In [69]:
# Creamos un dataframe que tenga todos los ID de paraderos de Santiago usando
# https://raw.githubusercontent.com/JoseDTPM/geojson-Transantiago/refs/heads/main/Paraderos-Santiago-Chile.geojsonl.json

from os import listdir
listdir("data")
import pandas as pd

file = "data/Paraderos-Santiago-Chile.geojsonl.json"
df = pd.read_json(file, lines=True)
properties_df = pd.json_normalize(df["properties"])
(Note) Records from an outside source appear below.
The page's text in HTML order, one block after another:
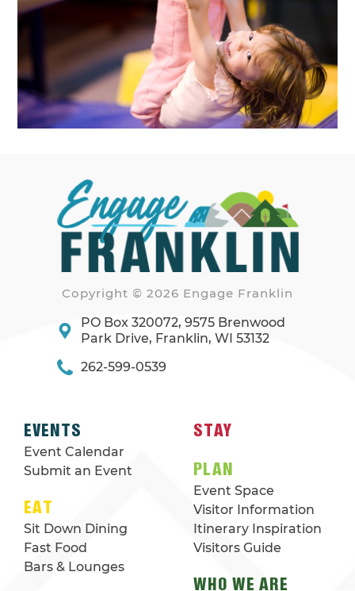
Copyright © 2026 Engage Franklin
PO Box 320072, 9575 Brenwood
Park Drive, Franklin, WI 53132
262-599-0539
EVENTS
Event Calendar
Submit an Event
EAT
Sit Down Dining
Fast Food
Bars & Lounges
STAY
PLAN
Event Space
Visitor Information
Itinerary Inspiration
Visitors Guide
WHO WE ARE
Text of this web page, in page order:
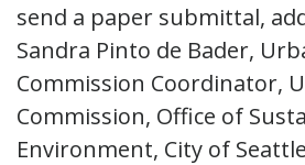
send a paper submittal,
Sandra Pinto de Bader,
Commission Coordinator,
Commission, Office of
Environment, City of
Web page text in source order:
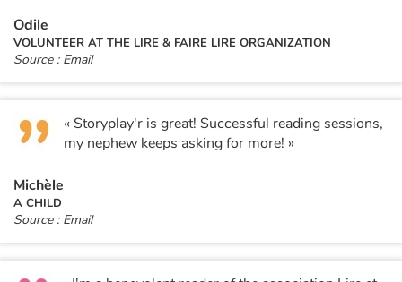
Odile
VOLUNTEER AT THE LIRE & FAIRE LIRE ORGANIZATION
Source : Email
« Storyplay'r is great! Successful reading sessions,
my nephew keeps asking for more! »
Michèle
A CHILD
Source : Email
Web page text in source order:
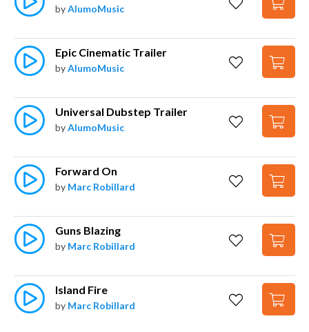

# Seleccionamos la columna que corresponde al ID de los paraderos.
stops_df = properties_df[["SIMT", "X", "Y"]]
stops_df_clean = pd.DataFrame()
stops_df_clean["SIMT"] = stops_df["SIMT"].unique()
stops_df_1000 = stops_df.sample(n = 1000).reset_index()
print(f"cant. normal: {len(stops_df)}\ncant. limpio: {len(stops_df_clean)}\ncant. a analizar: {len(stops_df_1000)}")
stops_df_1000

cant. normal: 11798
cant. limpio: 11798
cant. a analizar: 1000


Unnamed: 0,index,SIMT,X,Y
0,1730,PF52,351626.610,6284271.040
1,8994,PA710,347630.883,6298554.147
2,2761,PI318,335719.818,6287342.718
3,7121,PB853,344278.485,6302552.942
4,10092,PD788,354075.541,6296280.826
...,...,...,...,...
995,5498,PH297,344496.880,6293292.040
996,2164,PE339,354558.394,6285458.228
997,6977,PB835,342659.670,6306259.319
998,6846,PB811,343518.581,6301716.287


In [70]:
import requests
import time
from datetime import datetime

timeanddate = datetime.now()

timeanddate = timeanddate.strftime("%d-%m-%Y-%H:%M:%S")

def bus_routes(stop):
    all_routes_data = []
    total_stops = len(stop)

    print(f"\ntotal {total_stops} paradas")
    i = 0
    for code in stops_df["SIMT"]:
        if i > 10:
            break
        i += 1
        url = f"https://api.xor.cl/red/bus-stop/{code}"
        response = requests.get(url)
        data = response.json()
        
        for service in data.get("services", []):
                for bus in service.get("buses", []):
                    all_routes_data.append({
                        "bus_stop_code": code,
                        "route_id": service.get("id"),
                        "bus_id": bus.get("id"),
                        "meters_distance": bus.get("meters_distance"),
                        "min_arrival_time": bus.get("min_arrival_time"),
                        "max_arrival_time": bus.get("max_arrival_time")
            })
    bus_routes = pd.DataFrame(all_routes_data)                
    final_df = pd.merge(
    bus_routes,
    stops_df,
    left_on="bus_stop_code",
    right_on="SIMT",
    how="left"
    )

    final_df = final_df.drop(columns=["SIMT"])
    return final_df

sample_codes = stops_df

final_bus_df = bus_routes(sample_codes)
final_bus_df
#final_bus_df.to_csv(f"datos_{timeanddate}.csv", index=False)



total 11798 paradas


Unnamed: 0,bus_stop_code,route_id,bus_id,meters_distance,min_arrival_time,max_arrival_time,X,Y
0,PI1923,I35,SFGY-80,870,0,5,330792.0,6283751.0
1,PI1923,I35,SHXG-69,6540,19,27,330792.0,6283751.0
2,PI1935,I35,SFGY-80,450,0,3,331179.0,6283855.0
3,PI1935,I35,SHXG-69,6114,17,25,331179.0,6283855.0
4,PI1926,I35,SFGY-80,1835,7,9,331245.0,6283815.0
5,PI1926,I35,SHXG-69,7494,25,60,331245.0,6283815.0
6,PI1925,I35,SFPF-87,1718,6,8,331266.0,6283832.0
7,PI1927,I35,SFGY-80,2182,8,10,331450.0,6283572.0
8,PI1927,I35,SHXG-69,7829,25,60,331450.0,6283572.0
9,PI1936,I35,SFPF-87,1391,0,4,331433.0,6283612.0


In [71]:
def get_metro_data():
    url = "https://api.xor.cl/red/metro-network"
    all_stations_data = []
    response = requests.get(url)
    lines_data = response.json()

    lines_list = lines_data.get("lines", [])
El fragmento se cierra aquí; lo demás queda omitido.